National Gallery, WC2, 15 March to 25 June

Gillian Wearing and Claude Cahun

The spooky games of Claude Cahun created some of the most compelling photographs of the surrealist age. This French visionary lived with her lover in the Channel Islands in the 1930s and 40s. She also lived inside her head, putting on disguises, assuming male identities and using the camera to record her travesties. Her images resonate powerfully today, anticipating performance art and identity politics. This exhibition juxtaposes her with Turner prize winner Gillian Wearing, but could equally well have set her alongside Cindy Sherman, ORLAN or Marina Abramović.

National Portrait Gallery, WC2, to 29 May

Robert Rauschenberg

If you have not yet seen this important exhibition, don’t miss out.
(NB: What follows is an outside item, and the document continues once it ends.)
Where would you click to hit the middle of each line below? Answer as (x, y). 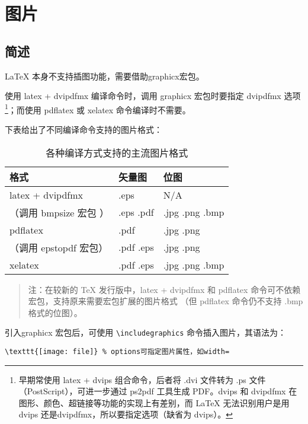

Rauschenberg’s capacious imagination and rollicking intellectual freedom are fully revealed in dazzling gestures, from getting his friend John Cage to drive along a piece of paper to make a long black wheelprint, to creating a computer-controlled mud fountain. Yet out of his ingenuity came the profundity of his most enduring works, the combines and silkscreens with their rich textures and suggestiveness, and powerful Dante-inspired drawings.

Tate Modern, SE1, to 2 April

Sooni Taraporevala

Film-maker, author and photographer Taraporevala presents images of life in her home city of Mumbai since 1976. Thirty years in one of the world’s most populous and socially complex places are documented here with the humane poetry of black-and-white photography.

The Whitworth Art Gallery, Manchester, to early 2018

Josiah McElheny

Paintings that explode from the wall in crystalline structures, drawings that seem to float in glass, and a film based on a 1912 story by the German author Paul Scheerbart feature in this multi-dimensional exhibition. McElheny takes on the history of imperialism and the complexities of modern physics via intellectually omnivorous art that chews over big ideas.